Problem requirements:
Look through the lines below and extract each one that contains "Documents".

**** Material for this exercise

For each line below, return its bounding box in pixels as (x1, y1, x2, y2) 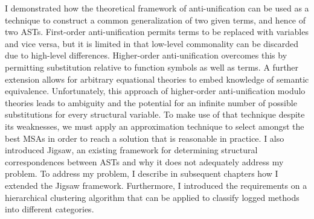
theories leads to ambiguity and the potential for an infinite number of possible (5, 96, 297, 109)
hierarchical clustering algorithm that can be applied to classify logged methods (5, 191, 300, 203)
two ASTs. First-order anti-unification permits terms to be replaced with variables (5, 25, 309, 38)
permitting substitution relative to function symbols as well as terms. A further (5, 60, 299, 73)
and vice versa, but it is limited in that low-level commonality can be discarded (5, 37, 299, 49)
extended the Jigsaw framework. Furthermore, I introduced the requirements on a (5, 179, 307, 191)
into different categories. (5, 203, 94, 215)
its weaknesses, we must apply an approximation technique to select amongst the (5, 119, 304, 132)
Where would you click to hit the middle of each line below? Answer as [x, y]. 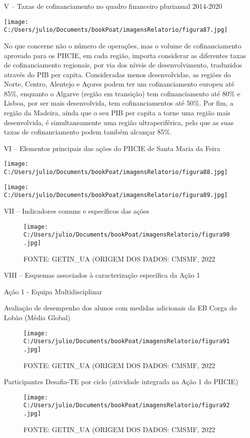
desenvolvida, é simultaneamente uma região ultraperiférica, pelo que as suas [119, 122]
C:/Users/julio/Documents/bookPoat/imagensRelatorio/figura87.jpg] [116, 30]
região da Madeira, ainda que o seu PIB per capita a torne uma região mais [117, 113]
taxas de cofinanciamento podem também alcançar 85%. [88, 132]
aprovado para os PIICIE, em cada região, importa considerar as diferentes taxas [125, 55]
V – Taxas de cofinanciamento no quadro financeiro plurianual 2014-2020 [113, 6]
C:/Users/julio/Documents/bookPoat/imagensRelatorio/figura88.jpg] [116, 172]
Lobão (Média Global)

********

Solution for this task:
C:/Users/julio/Documents/bookPoat/imagensRelatorio/figura87.jpg] [116, 30]
C:/Users/julio/Documents/bookPoat/imagensRelatorio/figura88.jpg] [116, 172]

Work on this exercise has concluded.